FIG. 1 is a perspective view of a portion of a centrifugal blast wheel machine. FIG. 2 is another perspective view of a centrifugal blast wheel machine. FIG. 3 is an exploded perspective view of the centrifugal blast wheel machine. FIG. 4 is a perspective view of a feed outlet having a clamp. FIG. 5 is a perspective view of a control cage assembly of the present disclosure. FIG. 6 is another perspective view of the control cage assembly. FIG. 7 is a front view of the control cage assembly. FIG. 8 is a cross-sectional view of the control cage assembly. FIG. 9 is an exploded perspective view of the control cage assembly. FIG. 10 is an enlarged front view of the indicator or control cage assembly.

  Embodiments of the present disclosure are directed to a control cage assembly that is configured to permanently exhibit the correct blast pattern (also referred to as a “hot spot”) as set by the manufacturer through the control cage. The control cage assembly is further configured to prevent incorrect blast pattern settings through the control cage as currently considered possible on existing control cage designs. The control cage assembly is designed to prevent inaccurate setting when the control cage is locked in place.

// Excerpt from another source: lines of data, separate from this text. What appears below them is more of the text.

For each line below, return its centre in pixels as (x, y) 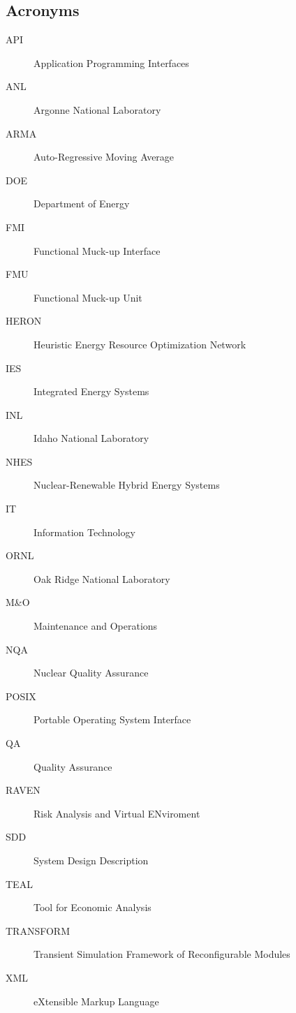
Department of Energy (82, 204)
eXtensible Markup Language (96, 1001)
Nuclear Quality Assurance (91, 673)
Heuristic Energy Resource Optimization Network (140, 344)
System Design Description (91, 860)
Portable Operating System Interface (112, 719)
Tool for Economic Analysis (92, 907)
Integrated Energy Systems (91, 391)
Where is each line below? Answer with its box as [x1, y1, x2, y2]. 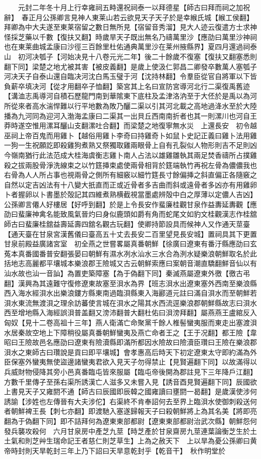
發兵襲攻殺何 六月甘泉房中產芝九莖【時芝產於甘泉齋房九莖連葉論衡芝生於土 [4, 425, 257, 436]
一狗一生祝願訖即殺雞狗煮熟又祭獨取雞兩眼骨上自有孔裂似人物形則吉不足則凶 [4, 140, 257, 150]
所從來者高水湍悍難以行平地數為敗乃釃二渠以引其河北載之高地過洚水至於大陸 [4, 100, 257, 111]
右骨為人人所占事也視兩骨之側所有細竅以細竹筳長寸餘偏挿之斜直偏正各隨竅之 [4, 169, 257, 180]
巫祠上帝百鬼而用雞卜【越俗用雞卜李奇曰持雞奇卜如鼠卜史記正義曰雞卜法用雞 [4, 130, 257, 140]
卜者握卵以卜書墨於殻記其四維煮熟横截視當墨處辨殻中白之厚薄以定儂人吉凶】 [4, 189, 253, 200]
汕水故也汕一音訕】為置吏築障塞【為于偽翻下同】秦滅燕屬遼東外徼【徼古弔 [4, 268, 250, 279]
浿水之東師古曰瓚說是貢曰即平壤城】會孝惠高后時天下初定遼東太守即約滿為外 [4, 346, 257, 357]

  The control cage assembly further prevents substandard blast wheel performance resulting from incorrect user settings of the control cage / hotspot. This combines a color-coded reference point that is machined or recessed into the control cage adapter plate, combined with an indicator attached to (or machined into) the locking ring, within a specific area. Achieved by providing The assembly includes an outer control cage retaining ring that is secured to the control cage adapter plate, wherein the control cage is secured within the control cage locking ring. The locking ring is such that, at such time, the retaining ring and adapter plate are secured until the retaining ring is fastened in place and pressure is applied on the locking ring and secures the control cage in place. It will float freely between them. A notable feature of the control cage assembly is an indicator needle mounted on the locking ring that will be nested in a color coded recess formed in the control cage adapter plate. The color coded recess further acts as a positive stop for the indicator needle and prevents further rotational movement of the locking ring (controlling the control cage) beyond the recommended setting.

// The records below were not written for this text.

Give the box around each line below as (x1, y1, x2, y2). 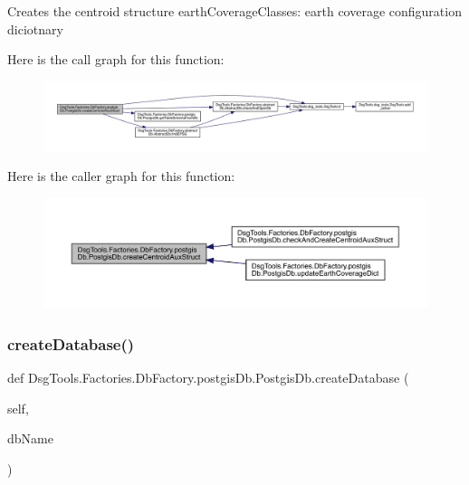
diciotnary (7, 19, 63, 38)
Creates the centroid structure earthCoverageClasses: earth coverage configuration (7, 2, 462, 20)
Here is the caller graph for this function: (7, 166, 235, 185)
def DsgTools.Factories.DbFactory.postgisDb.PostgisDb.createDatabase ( (7, 367, 409, 386)
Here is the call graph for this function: (7, 50, 225, 69)
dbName (7, 429, 53, 448)

  Referring to the drawings, and more specifically to FIGS. 1-3, a centrifugal blast wheel machine is generally shown at 10. In one embodiment, the centrifugal blast wheel machine 10 includes a housing generally indicated at 12 and designed to store components of the centrifugal blast wheel machine. Centrifugal blast wheel machine 10 further includes a rotating impeller 14 supported by housing 12, and a control cage assembly, generally indicated at 16, and surrounding the impeller, generally indicated at 18, and receiving the control cage assembly. A wheel assembly. A motor 20 is provided to drive the rotation of the impeller 14 and wheel assembly 18. The arrangement is such that the blast medium is fed from a feed jet into a rotating impeller 14 driven by a motor 20. By contacting the blades of the rotating impeller 14 (as well as other particles of the media already in the impeller), the blasting media particles are accelerated, creating a centrifugal force that causes the particles to move radially from the impeller axis. The particles now move in a generally circular direction as well as outward, through the openings formed in the impeller 14 and into the space between the impeller and the control cage of the control cage assembly 16 and still impeller blades and It is conveyed by the movement of other particles.

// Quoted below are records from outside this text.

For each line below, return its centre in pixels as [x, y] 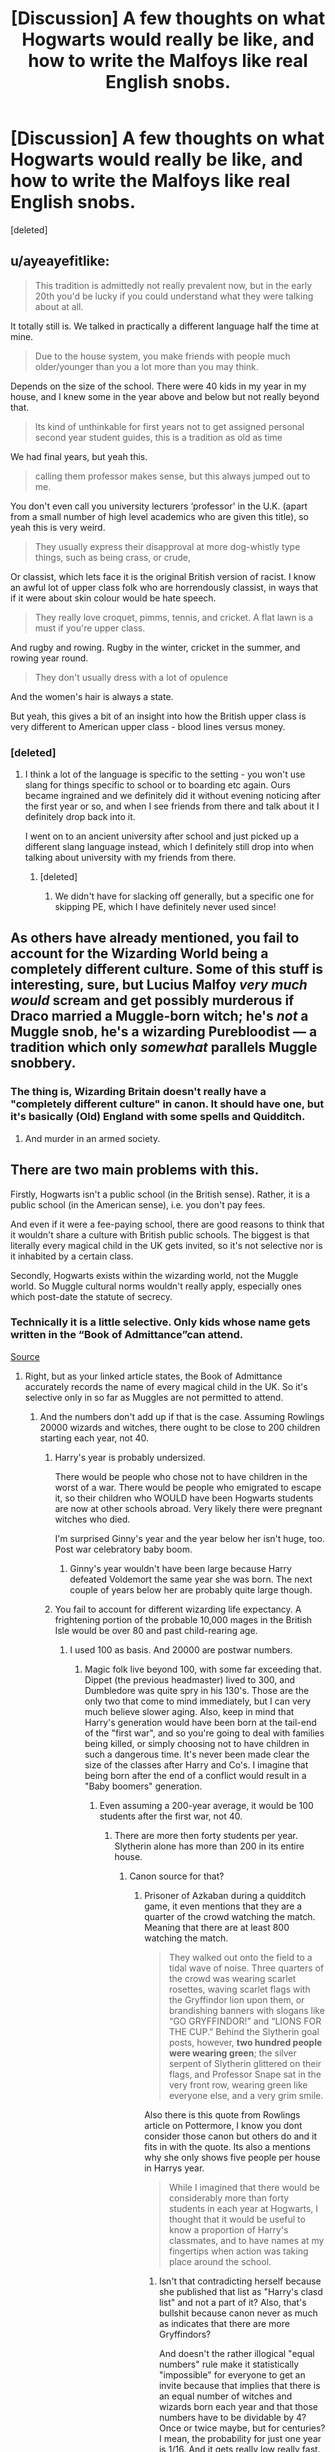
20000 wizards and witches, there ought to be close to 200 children [180, 1427]
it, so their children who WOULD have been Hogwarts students [184, 1498]
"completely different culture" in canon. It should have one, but [167, 1104]
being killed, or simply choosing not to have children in [197, 1743]
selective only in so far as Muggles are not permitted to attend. [154, 1397]
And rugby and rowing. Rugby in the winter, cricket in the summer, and [155, 647]
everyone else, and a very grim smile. [246, 2095]
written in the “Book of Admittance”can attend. [127, 1335]

  When particles that have passed through the impeller opening into the space between the impeller 14 and the control cage reach the opening provided in the control cage, the rotational and centrifugal forces cause the particles to pass through the opening and the end of the blade. Move to department. The control cage assembly 16 functions to measure a consistent and appropriate amount of blast media onto the blades of the wheel assembly 18. As the impeller 14 blades rotate, the particles move along their length, reach the end of the blade and accelerate until thrown from the end of the blade. Although the impeller 14 is shown as having a cylindrical shape, the size and thickness of the impeller may vary depending on the size of the blast wheel assembly and the desired performance characteristics. For example, the impeller 14 may have an internal or external wall that tapers in both directions along its axis. Typically, the impeller will be made from a ferrous material such as cast or machined iron or steel, although other materials may also be suitable. In one particular embodiment, the impeller is formed from white cast iron.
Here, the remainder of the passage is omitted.